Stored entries
|---|
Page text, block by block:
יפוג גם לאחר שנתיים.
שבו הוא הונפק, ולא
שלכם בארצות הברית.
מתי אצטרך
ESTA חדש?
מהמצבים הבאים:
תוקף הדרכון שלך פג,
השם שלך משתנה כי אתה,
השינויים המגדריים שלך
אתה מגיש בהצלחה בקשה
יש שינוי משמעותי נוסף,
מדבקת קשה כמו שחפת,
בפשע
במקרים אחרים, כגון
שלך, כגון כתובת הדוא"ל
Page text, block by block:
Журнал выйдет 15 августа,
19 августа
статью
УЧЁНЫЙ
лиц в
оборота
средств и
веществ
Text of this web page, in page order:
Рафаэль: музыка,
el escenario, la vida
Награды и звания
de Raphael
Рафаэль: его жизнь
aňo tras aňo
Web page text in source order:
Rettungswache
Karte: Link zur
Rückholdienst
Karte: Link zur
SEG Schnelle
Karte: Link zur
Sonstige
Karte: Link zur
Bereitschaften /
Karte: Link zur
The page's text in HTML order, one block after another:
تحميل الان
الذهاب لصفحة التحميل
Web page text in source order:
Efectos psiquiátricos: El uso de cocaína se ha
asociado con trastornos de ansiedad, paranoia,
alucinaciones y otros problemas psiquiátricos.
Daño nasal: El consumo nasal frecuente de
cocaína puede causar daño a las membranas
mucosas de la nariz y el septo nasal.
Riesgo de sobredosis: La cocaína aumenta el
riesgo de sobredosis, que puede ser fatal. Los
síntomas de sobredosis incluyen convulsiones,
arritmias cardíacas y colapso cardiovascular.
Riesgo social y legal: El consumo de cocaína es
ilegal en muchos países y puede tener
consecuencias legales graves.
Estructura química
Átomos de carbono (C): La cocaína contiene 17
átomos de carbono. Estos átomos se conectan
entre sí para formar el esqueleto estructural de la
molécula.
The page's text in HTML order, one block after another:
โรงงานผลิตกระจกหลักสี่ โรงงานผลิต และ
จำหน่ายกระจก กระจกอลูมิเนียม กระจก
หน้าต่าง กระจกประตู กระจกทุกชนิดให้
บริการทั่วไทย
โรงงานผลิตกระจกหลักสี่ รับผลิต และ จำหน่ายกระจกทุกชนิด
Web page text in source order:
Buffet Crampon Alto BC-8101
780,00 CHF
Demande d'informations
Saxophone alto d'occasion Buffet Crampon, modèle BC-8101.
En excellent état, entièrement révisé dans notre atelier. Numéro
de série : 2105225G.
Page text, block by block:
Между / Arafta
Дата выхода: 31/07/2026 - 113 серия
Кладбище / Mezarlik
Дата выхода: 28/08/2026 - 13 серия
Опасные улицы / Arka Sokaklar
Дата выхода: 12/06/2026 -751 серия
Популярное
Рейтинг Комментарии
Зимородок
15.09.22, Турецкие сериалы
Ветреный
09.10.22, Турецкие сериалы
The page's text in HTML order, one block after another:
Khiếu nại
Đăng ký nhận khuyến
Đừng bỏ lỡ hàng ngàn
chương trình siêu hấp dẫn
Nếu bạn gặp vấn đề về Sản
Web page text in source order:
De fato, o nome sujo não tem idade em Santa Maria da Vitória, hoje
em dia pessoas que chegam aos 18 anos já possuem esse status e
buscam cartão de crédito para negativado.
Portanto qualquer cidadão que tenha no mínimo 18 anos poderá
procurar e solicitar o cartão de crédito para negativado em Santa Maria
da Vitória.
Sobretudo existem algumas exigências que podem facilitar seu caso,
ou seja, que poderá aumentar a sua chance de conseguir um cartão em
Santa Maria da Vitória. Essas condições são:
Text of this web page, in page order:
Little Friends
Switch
|---|
## PROBLEM DETAILS
Count every line above that holds the string "августа" and give the total, nothing more.

## ANSWER
2